START Data for analysis

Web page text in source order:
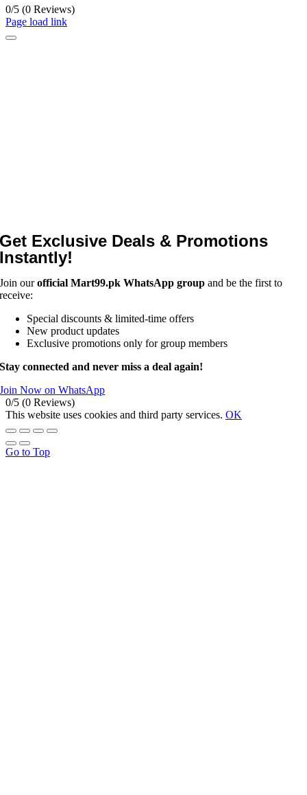
0/5 (0 Reviews)
Page load link
Get Exclusive Deals & Promotions
Instantly!
Join ourofficial Mart99.pk WhatsApp group and be the first to
receive:
Special discounts & limited-time offers
New product updates
Exclusive promotions only for group members
Stay connected and never miss a deal again!
Join Now on WhatsApp
0/5 (0 Reviews)
This website uses cookies and third party services. OK
Go to Top
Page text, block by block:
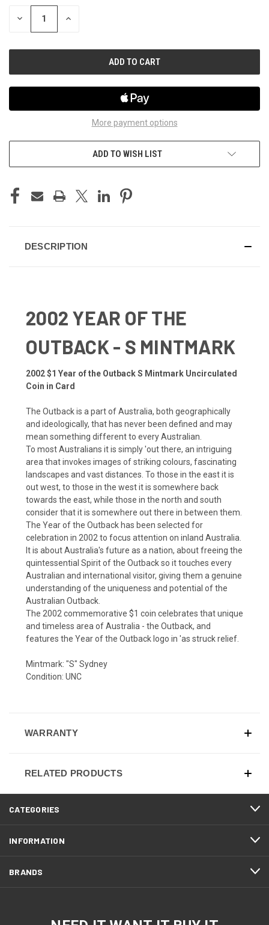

END Data for analysis

When you retype the records, keep every word exactly as written and exclude the pictures.

Web page text in source order:
0/5 (0 Reviews)
Page load link
Get Exclusive Deals & Promotions
Instantly!
Join ourofficial Mart99.pk WhatsApp group and be the first to
receive:
Special discounts & limited-time offers
New product updates
Exclusive promotions only for group members
Stay connected and never miss a deal again!
Join Now on WhatsApp
0/5 (0 Reviews)
This website uses cookies and third party services. OK
Go to Top
Page text, block by block:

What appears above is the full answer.